■ **WHAT THE TASK REQUIRES**
Give the number of lines in this listing that contain the word "output", and nothing else.

■ **RECORDS SHOWN**

■ ■ ■ ■ ■ ■ ■

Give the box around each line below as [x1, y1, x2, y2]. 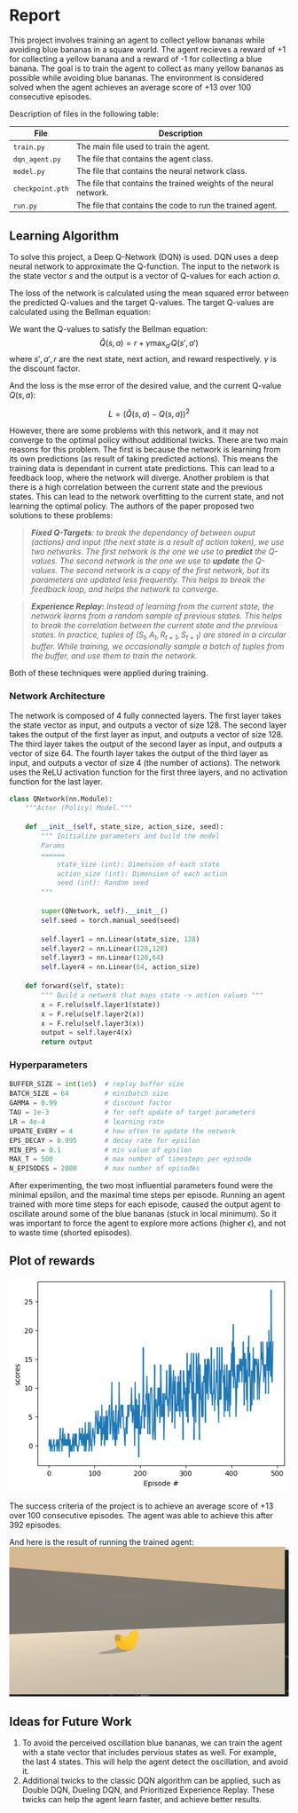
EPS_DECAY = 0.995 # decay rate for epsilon [9, 1136, 200, 1145]
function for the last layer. [9, 776, 104, 786]
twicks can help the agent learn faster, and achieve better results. [21, 1793, 262, 1804]
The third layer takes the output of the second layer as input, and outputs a [9, 738, 283, 749]
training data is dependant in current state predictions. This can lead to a [9, 463, 275, 474]
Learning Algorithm [9, 228, 120, 243]
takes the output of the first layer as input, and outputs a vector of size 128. [9, 729, 284, 739]
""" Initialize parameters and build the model [41, 832, 220, 841]
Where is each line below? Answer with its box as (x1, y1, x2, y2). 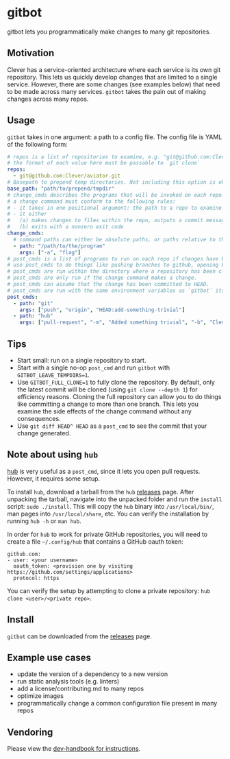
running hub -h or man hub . (7, 516, 81, 525)
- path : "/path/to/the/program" (13, 242, 106, 250)
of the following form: (7, 140, 68, 148)
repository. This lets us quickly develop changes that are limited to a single (7, 73, 218, 81)
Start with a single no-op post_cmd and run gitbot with (16, 363, 170, 372)
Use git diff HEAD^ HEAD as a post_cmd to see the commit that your (16, 422, 207, 430)
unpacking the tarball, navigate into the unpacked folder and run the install (7, 495, 222, 503)
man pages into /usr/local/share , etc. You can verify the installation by (7, 509, 209, 518)
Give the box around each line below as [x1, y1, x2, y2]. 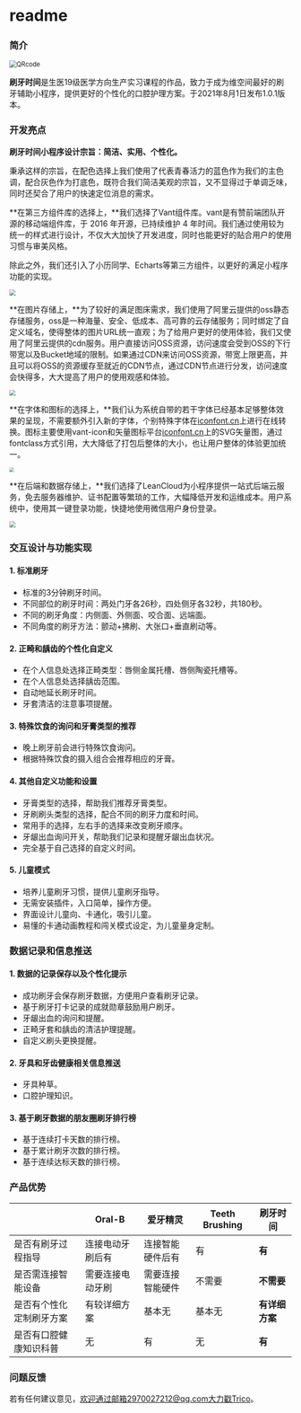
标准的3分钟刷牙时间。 [21, 587, 107, 598]
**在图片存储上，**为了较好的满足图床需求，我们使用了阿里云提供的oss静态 [9, 304, 289, 314]
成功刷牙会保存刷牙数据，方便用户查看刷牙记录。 [21, 990, 203, 1001]
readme [9, 5, 68, 26]
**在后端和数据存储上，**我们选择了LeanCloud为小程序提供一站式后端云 [9, 481, 278, 491]
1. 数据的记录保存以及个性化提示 [9, 968, 127, 979]
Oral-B [95, 1213, 125, 1225]
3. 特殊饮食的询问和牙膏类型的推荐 [9, 720, 137, 731]

■ ■ ■ ■ ■ ■ ■

■ **EXPECTED ANSWER**
2